The New York Times is reporting that Republicans are going to put on the full court press to support Trent Lott this weekend. They're going to send people out on the Sunday morning talk shows -- including supposed "maverick" John McCain -- to explain to us how Lott's really a wonderful guy, and how he was just funning us when he expressed his longing for segregation.

Still, Senate Republicans, in a conference call put together by Mr. Lott's supporters after Mr. Lott's news conference on Friday night, had decided to began a campaign on his behalf.

Several Senate officials said that was intended as much to help Mr. Lott as to protect Republicans from political damage.

The senators, in their meeting, discussed arguments that Mr. Lott's allies would use in their appearance on the Sunday morning talk shows to defend the senator and his party. According to participants, Mr. Lott's surrogates would say they accept Mr. Lott's apology and believe that he sincerely changed his ways over the years.

You mean, from 1980, when he wished a segregationist had been elected, to 2002, when he wished a segregationist had been elected? Joshua Micah Marshall, as everyone knows, has been all over this story, compiling a list of the dozens of red flags throughout Lott's career. Go look at the dates of the various little "incidents," and please pinpoint for me exactly when he "changed his ways."
They also intended to portray Republicans as a moderates who embraced civil rights.
Yes. Embrace civil rights. And white supremacists. It's a big tent, you know.

And the really bad news?

At the same time, Republicans said they would be planning to expedite consideration next year of legislation that Republicans said was intended to rebut the perception of the party as hostile to civil rights.
So Republicans won't do something that might actually show they repudiate Lott's views, by repudiating Trent Lott as leader. Instead, they'll either (a) push some watered-down policy proposals that will convince absolutely nobody of anything, or (b) they'll repudiate their own principles (HAHAHA) to push some big government, high-spending/affirmative action program. Which, of course, still won't convince anybody of anything.

I just don't get it. It's not like Trent Lott has actually accomplished much in his tenure as majority leader, or for that matter in the rest of his career.

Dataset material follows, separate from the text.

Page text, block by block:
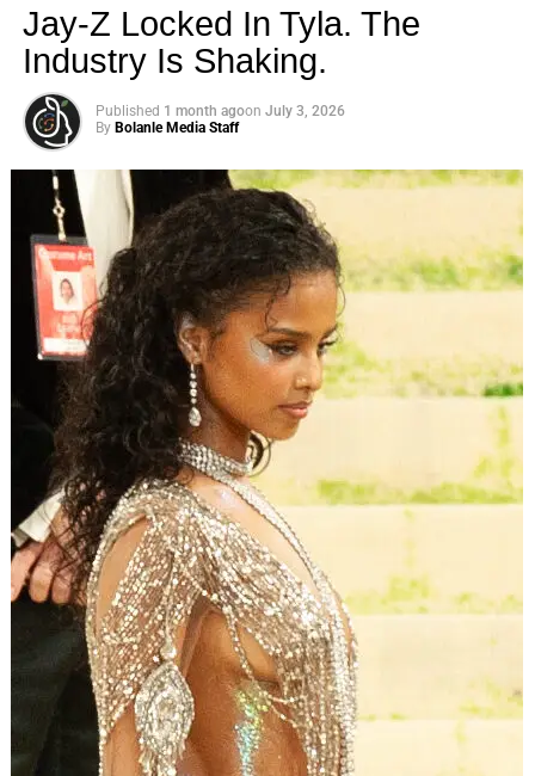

What exactly is the incentive to keep him on here? I know nobody wants to be seen bowing to pressure, but in this case, the pressure is coming from conservatives as much as, if not more than, from liberals. I'm sure Lott has built up some political capital over the years, but come on. Or is this just Republican stubbornness over the fact that the Democrats never abandoned Bill Clinton? Or is the blackmail theory true? Whatever the explanation, the Republican party is making a huge mistake here. They must see this. The only question is how gutless they really are.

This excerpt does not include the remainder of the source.